The core feature is a pronunciation comparison between your speech and the reference pronunciation from either an AI assistant or a source audio file. The similarity is calculated using the Word Error Rate (WER), which measures how close your pronunciation is to the reference.

WER Scale

Range Description Quality
0 - 20% Excellent Very close to native pronunciation.
20 - 40% Good Some minor mispronunciations, but generally understandable.
40 - 60% Fair Noticeable errors; pronunciation may sound foreign but is mostly understandable.
60% and above Poor Significant pronunciation issues, making it difficult to understand.

Demo text file

Features

  • Transcription: Wav2Vec2 model.
  • Text-to-Speech: Coqui.AI TTS.
  • English Phonemes: CMU Pronouncing Dictionary.
  • Data: Your performance data is stored in SQLite3 databases, with separate databases for each mode. Over time, this setup will allow you to query and analyze your progress effectively.

Getting Started

Environment Setup

The app was developed using Python 3.11.2 on Debian GNU/Linux 12 (Bookworm). If you're using a different operating system, you might need to make some adjustments to suit your environment.

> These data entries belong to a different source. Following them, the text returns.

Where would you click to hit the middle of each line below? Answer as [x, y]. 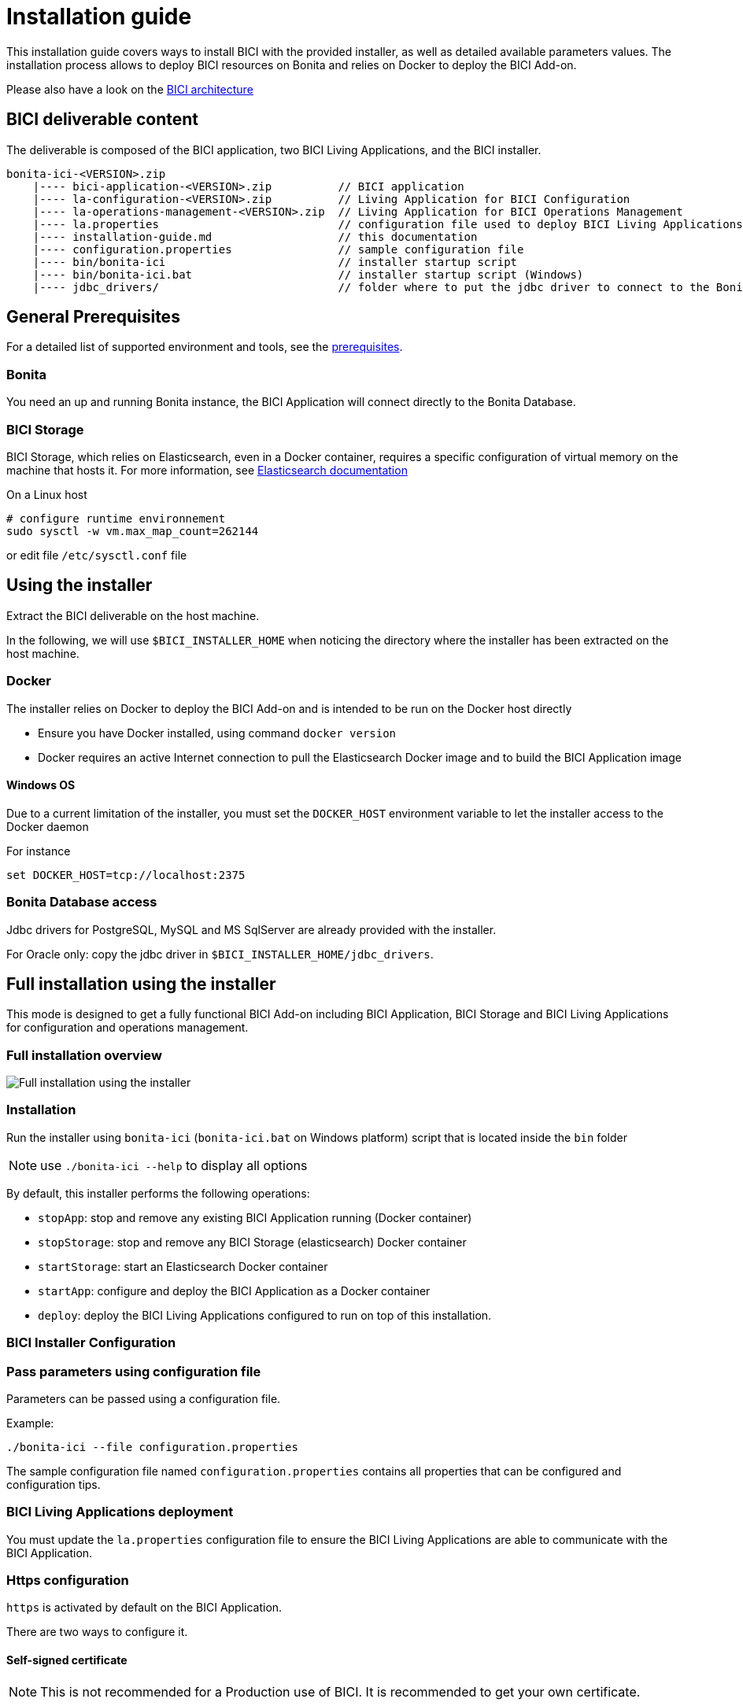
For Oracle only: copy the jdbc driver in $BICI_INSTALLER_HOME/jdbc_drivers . [220, 954]
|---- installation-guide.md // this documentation [255, 236]
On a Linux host [47, 494]
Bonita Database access [82, 902]
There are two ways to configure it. [97, 1632]
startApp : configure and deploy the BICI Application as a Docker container [234, 1291]
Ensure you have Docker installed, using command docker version [217, 733]
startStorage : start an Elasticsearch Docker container [183, 1266]
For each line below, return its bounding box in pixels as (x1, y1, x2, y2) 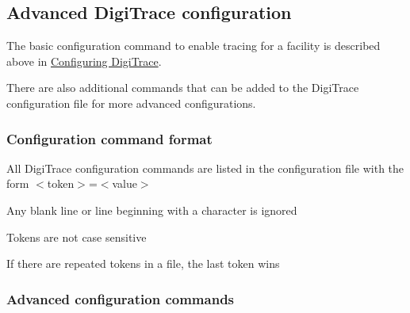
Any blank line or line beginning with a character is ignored (6, 201, 297, 218)
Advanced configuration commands (6, 288, 235, 308)
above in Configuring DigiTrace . (6, 52, 162, 69)
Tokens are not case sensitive (6, 228, 147, 245)
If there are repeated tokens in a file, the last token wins (6, 255, 280, 272)
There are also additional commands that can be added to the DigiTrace (6, 79, 359, 96)
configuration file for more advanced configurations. (6, 94, 256, 111)
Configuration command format (6, 128, 213, 148)
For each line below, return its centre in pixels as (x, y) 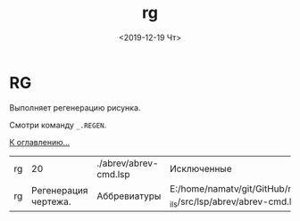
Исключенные (200, 168)
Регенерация (59, 190)
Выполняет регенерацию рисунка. (75, 107)
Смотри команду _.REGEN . (58, 125)
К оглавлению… (40, 142)
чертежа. (51, 201)
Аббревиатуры (129, 196)
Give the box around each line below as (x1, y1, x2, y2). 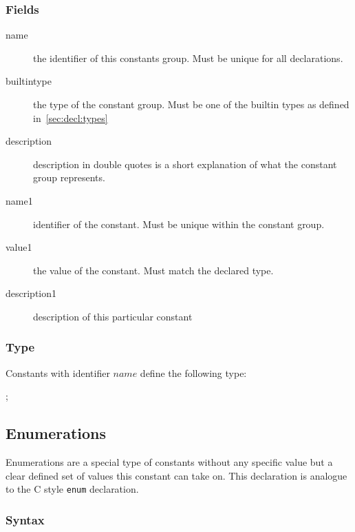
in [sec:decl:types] (33, 110, 108, 125)
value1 (6, 240, 32, 254)
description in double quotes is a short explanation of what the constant (33, 156, 337, 171)
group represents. (33, 170, 105, 185)
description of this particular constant (33, 309, 193, 323)
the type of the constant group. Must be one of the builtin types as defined (33, 97, 349, 111)
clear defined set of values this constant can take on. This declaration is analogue (6, 468, 347, 482)
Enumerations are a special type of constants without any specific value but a (6, 455, 333, 469)
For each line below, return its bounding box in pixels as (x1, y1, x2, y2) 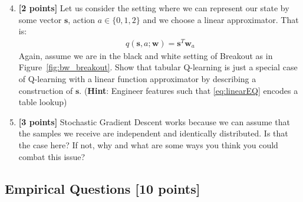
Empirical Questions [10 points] (5, 179, 200, 197)
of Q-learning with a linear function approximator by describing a (18, 73, 256, 85)
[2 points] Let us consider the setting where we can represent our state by (18, 2, 289, 14)
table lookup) (18, 96, 67, 108)
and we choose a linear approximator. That (143, 13, 299, 25)
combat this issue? (18, 150, 85, 162)
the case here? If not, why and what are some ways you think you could (18, 139, 278, 151)
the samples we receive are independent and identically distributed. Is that (18, 127, 288, 139)
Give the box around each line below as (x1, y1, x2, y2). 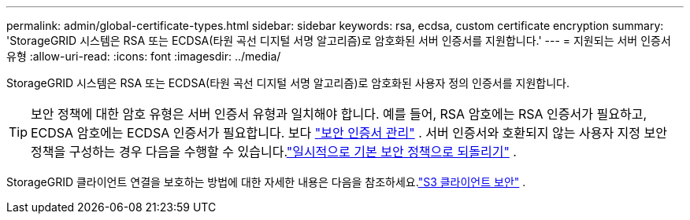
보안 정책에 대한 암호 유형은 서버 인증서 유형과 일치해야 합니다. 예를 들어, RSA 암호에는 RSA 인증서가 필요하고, (31, 106, 647, 122)
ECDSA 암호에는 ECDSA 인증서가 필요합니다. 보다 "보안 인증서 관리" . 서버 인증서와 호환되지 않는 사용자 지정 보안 (31, 125, 667, 141)
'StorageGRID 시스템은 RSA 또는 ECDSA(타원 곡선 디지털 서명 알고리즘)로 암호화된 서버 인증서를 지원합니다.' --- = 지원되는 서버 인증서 (6, 34, 671, 47)
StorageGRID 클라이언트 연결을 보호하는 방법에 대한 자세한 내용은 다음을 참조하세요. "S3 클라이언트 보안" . (6, 175, 526, 189)
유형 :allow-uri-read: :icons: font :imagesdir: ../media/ (6, 49, 281, 63)
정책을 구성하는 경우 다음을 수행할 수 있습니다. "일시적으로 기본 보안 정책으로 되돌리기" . (31, 144, 517, 159)
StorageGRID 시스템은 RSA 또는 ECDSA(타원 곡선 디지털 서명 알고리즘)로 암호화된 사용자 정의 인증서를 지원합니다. (6, 76, 569, 90)
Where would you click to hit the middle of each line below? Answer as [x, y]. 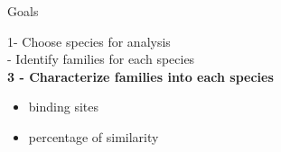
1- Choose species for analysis [89, 41]
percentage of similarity [94, 136]
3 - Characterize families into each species [140, 76]
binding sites [63, 107]
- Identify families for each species [101, 59]
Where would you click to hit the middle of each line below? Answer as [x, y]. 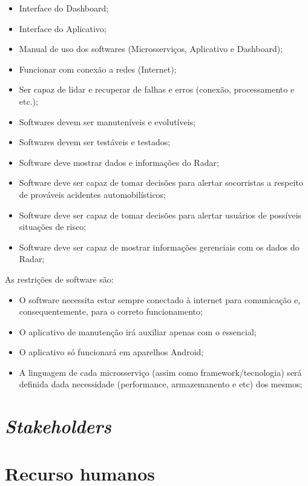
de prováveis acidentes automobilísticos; [93, 194]
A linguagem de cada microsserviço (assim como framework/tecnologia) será [160, 372]
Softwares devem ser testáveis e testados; [95, 142]
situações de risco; [53, 227]
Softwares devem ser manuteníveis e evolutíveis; [107, 121]
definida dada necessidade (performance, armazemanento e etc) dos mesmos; [161, 384]
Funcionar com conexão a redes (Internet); [98, 69]
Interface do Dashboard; [64, 8]
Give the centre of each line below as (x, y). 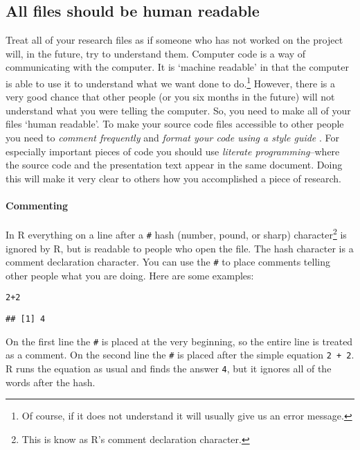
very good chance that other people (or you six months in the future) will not (170, 97)
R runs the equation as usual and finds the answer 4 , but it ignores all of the (169, 368)
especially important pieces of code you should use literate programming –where (173, 151)
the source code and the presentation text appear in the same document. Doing (174, 165)
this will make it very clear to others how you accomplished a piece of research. (173, 178)
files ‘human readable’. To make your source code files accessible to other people (175, 124)
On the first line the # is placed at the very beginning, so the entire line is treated (179, 341)
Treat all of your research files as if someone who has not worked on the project (174, 40)
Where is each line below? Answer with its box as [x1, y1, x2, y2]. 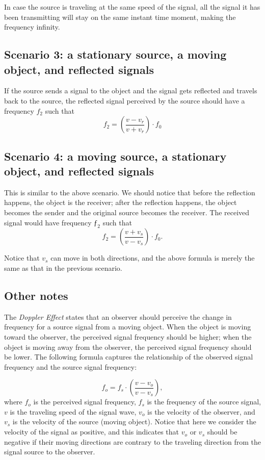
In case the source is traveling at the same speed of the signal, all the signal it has [4, 2, 260, 12]
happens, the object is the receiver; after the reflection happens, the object [4, 197, 237, 208]
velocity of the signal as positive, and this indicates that [4, 426, 179, 437]
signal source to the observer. [4, 446, 95, 457]
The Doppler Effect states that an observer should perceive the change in [4, 311, 232, 322]
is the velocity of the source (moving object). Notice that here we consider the [12, 416, 256, 427]
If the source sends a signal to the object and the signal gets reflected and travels [4, 85, 257, 96]
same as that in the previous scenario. [4, 262, 122, 273]
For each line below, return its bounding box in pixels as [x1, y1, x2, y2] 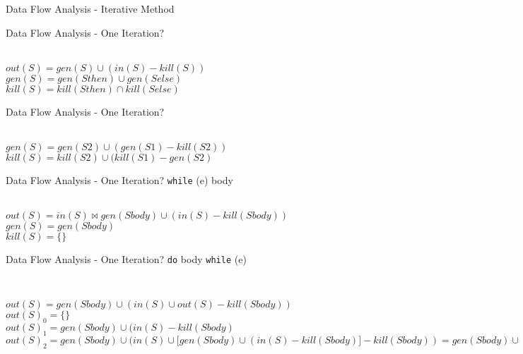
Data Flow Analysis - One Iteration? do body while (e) [6, 252, 247, 267]
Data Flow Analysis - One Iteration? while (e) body [6, 172, 233, 187]
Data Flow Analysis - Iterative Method [6, 1, 175, 16]
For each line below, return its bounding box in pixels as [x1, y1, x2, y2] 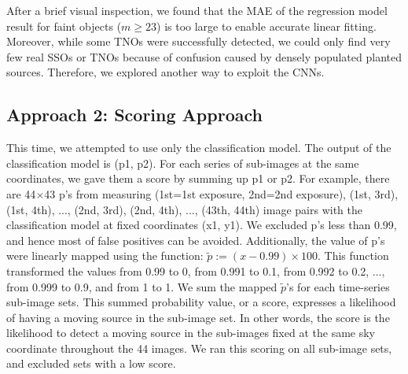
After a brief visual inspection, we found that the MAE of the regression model [6, 2, 388, 18]
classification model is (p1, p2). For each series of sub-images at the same [6, 154, 359, 171]
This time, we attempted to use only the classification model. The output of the [6, 139, 391, 156]
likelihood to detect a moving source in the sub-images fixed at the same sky [6, 324, 375, 341]
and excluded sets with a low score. [6, 355, 176, 372]
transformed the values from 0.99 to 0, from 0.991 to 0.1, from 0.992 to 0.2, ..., [6, 262, 385, 279]
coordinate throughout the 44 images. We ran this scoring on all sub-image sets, [6, 339, 392, 356]
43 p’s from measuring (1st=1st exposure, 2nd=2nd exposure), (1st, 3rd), [44, 185, 399, 202]
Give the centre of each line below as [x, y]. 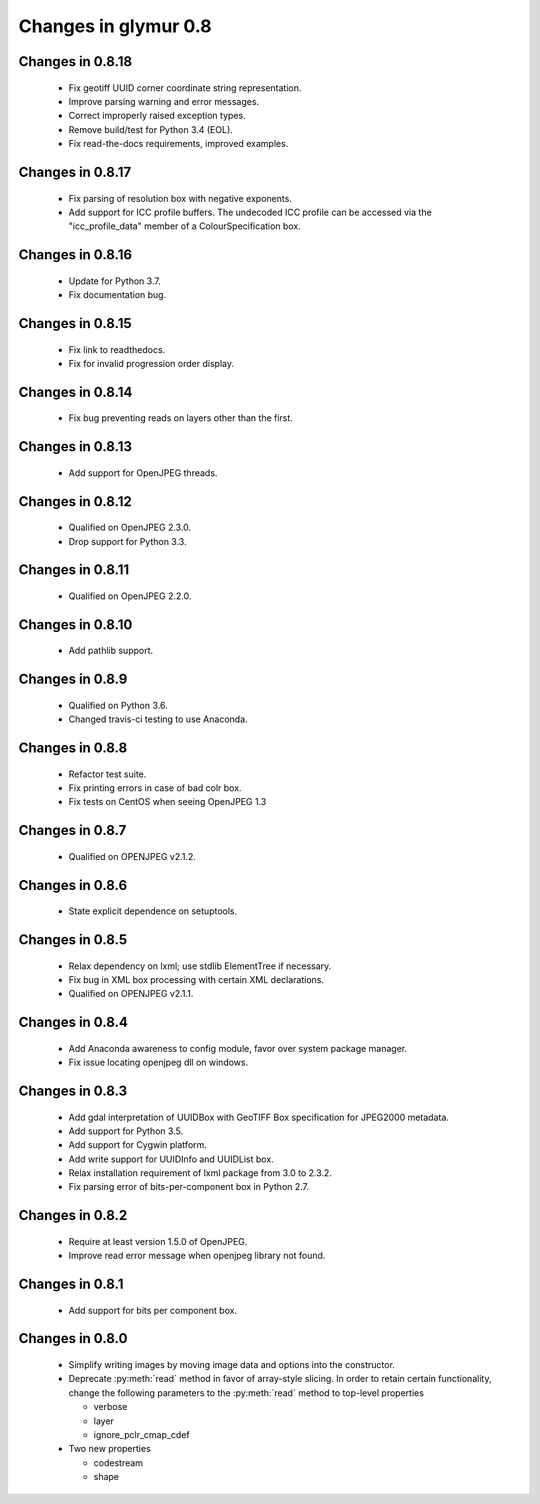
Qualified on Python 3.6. [118, 705]
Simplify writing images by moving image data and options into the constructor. [231, 1365]
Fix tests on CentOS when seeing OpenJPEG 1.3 [167, 802]
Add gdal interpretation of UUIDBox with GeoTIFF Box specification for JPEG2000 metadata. [259, 1117]
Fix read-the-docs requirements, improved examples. [178, 144]
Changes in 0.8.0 [73, 1338]
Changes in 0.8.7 [72, 830]
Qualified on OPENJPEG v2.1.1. [131, 994]
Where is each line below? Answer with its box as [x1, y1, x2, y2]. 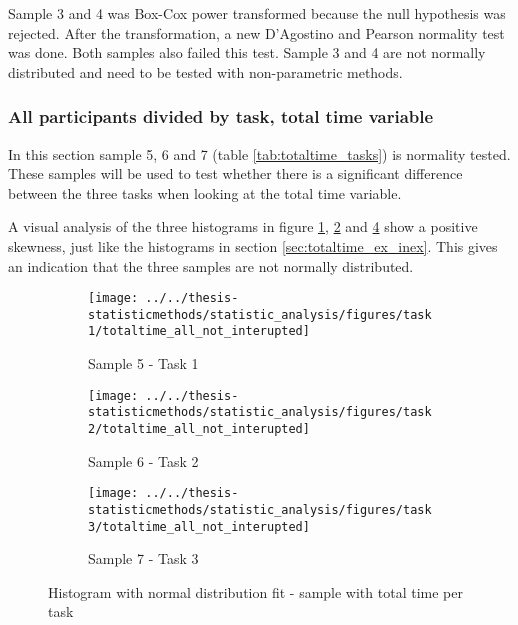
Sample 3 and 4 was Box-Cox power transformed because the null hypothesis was [8, 3, 506, 23]
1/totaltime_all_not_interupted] [88, 324, 310, 339]
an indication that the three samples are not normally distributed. [8, 255, 414, 276]
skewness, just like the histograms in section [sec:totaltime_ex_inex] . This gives [8, 235, 498, 256]
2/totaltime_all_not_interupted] [88, 422, 310, 437]
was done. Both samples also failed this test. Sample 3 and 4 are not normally [8, 42, 486, 63]
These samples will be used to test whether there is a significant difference [8, 163, 463, 184]
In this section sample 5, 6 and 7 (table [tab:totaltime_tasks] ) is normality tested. [8, 143, 511, 164]

Clone this repo and you'll can set up the app locally by following these commands:

python -m venv venv

. venv/bin/activate

pip install -r requirements.txt

Install youtube-dl, if you wanna use youtube videos. You can use these commands:

sudo curl -L /~https://github.com/ytdl-org/ytdl-nightly/releases/download/2024.07.07/youtube-dl -o /usr/local/bin/youtube-dl

sudo chmod a+rx /usr/local/bin/youtube-dl

Configuration

To personalize the setup, you'll need to configure a few variables in the settings.py file.

Permissions

Ensure the scripts are executable by running:

chmod +x <script>

Input Options

You can provide input in one of two ways:

  1. Text File: A file with one phrase per line.
  2. Audio Folder: A folder containing *.wav audio files.

Download and Split YouTube Audio:

The ./download_and_split_ytb <textfile.txt> script allows you to download audio from YouTube videos. It will split the audio into 3-second segments, which you can directly edit in the script. The text file should contain URLs to YouTube videos, one per line.

Text File Format

The text file should contain one phrase per line. For example:

How are you today?
I am learning to speak English.

Running the App

To run the app, use the following command in any shell:

python main.py --mode <audio | text>

Troubleshooting

If you encounter any issues, please check the following:

  1. Ensure the necessary dependencies are installed.
  2. Verify your configuration in settings.py.
  3. Make sure the scripts have the appropriate executable permissions.